In my ongoing quest to automate things that don't *really* need to be automated, I went ahead and took a peek at the network traffic on ListenBrainz's import page while the task run. It works by calling Last.fm's API, transforming the data it receives and submitting the listen data to a `submit-listens` endpoint and the timestamp and source of the data to a `latest-import` endpoint.
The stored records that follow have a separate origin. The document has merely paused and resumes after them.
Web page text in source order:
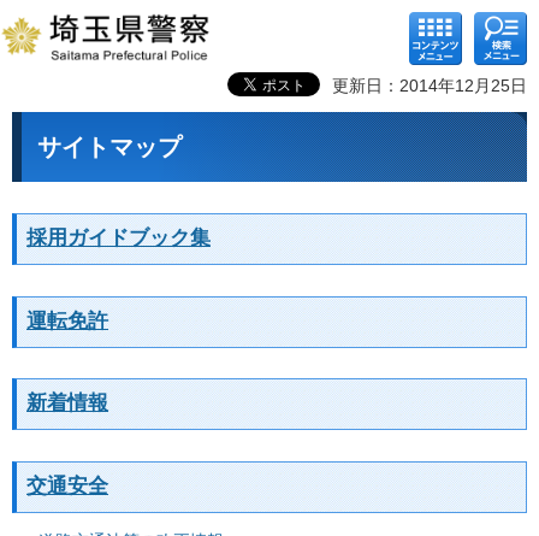
コンテ
ンツメ
ニュー
検索メ
ニュー
更新日：2014年12月25日
サイトマップ
採用ガイドブック集
運転免許
新着情報
交通安全
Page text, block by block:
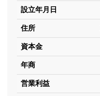
設立年月日
住所
資本金
年商
営業利益
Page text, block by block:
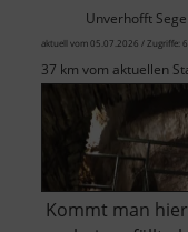
Unverhofft
aktuell vom 05.07.2026 / Zugriffe:
37 km vom aktuellen
Kommt man
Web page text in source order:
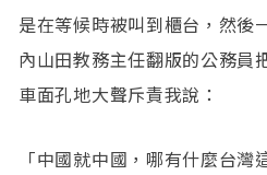
是在等候時被叫到櫃台，然後
內山田教務主任翻版的公務員
車面孔地大聲斥責我說：
「中國就中國，哪有什麼台灣
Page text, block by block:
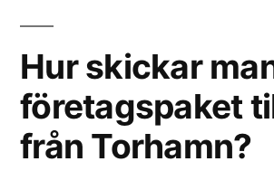
Hur skickar
företagspaket
från Torhamn?
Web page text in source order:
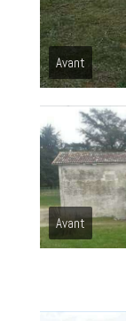
Avant
Avant

To faithfully recreate this process I've implemented a similar set of calls in [Eleventy](https://www.11ty.dev/), fetching the plays from Last.fm and then submitting them to ListenBrainz using the exact same calls their importer uses[^1].
```javascript
const EleventyFetch = require('@11ty/eleventy-fetch')
const mbidPatches = require('./json/mbid-patches.json')
const mbidMap = (artist) => {
return mbidPatches[artist.toLowerCase()] || ''
}
module.exports = async function () {
const MUSIC_KEY = process.env.API_KEY_LASTFM
const LISTENBRAINZ_TOKEN = process.env.LISTENBRAINZ_TOKEN
const url = `https://ws.audioscrobbler.com/2.0/?method=user.getrecenttracks&user=coryd_&api_key=${MUSIC_KEY}&format=json&limit=200`
const res = EleventyFetch(url, {
duration: '1h',
type: 'json',
}).catch()
const data = await res
const submission = data['recenttracks']['track'].map((track) => {
let artistMbid = track['artist']['mbid']['mbid']
// mbid mismatches
if (mbidMap(track['artist']['#text']) !== '') artistMbid = mbidMap(track['artist']['#text'])
return {
track_metadata: {
track_name: track['name'],
artist_name: track['artist']['#text'],
release_name: track['album']['#text'],
additional_info: {
submission_client: 'coryd.dev last.fm importer',
lastfm_track_mbid: track['mbid'],
lastfm_release_mbid: track['album']['mbid'],
lastfm_artist_mbid: artistMbid,
},
},
listened_at: track['date']['uts'],
}
})
await fetch('https://api.listenbrainz.org/1/submit-listens', {
method: 'POST',
headers: {
Accept: 'application/json',
Authorization: `Token ${LISTENBRAINZ_TOKEN}`,
},
body: JSON.stringify({
listen_type: 'import',
payload: submission,
}),
})
await fetch('https://api.listenbrainz.org/1/latest-import', {
method: 'POST',
headers: {
Accept: 'application/json',
Authorization: `Token ${LISTENBRAINZ_TOKEN}`,
},
body: JSON.stringify({
service: 'lastfm',
ts: submission[0]['listened_at'],
}),
})
return {
listenbrainz_submission: submission,
}
}
```
Now, every time my site is rebuilt, it'll submit my most recent listening data to ListenBrainz, ensuring that it's stored in more than one place.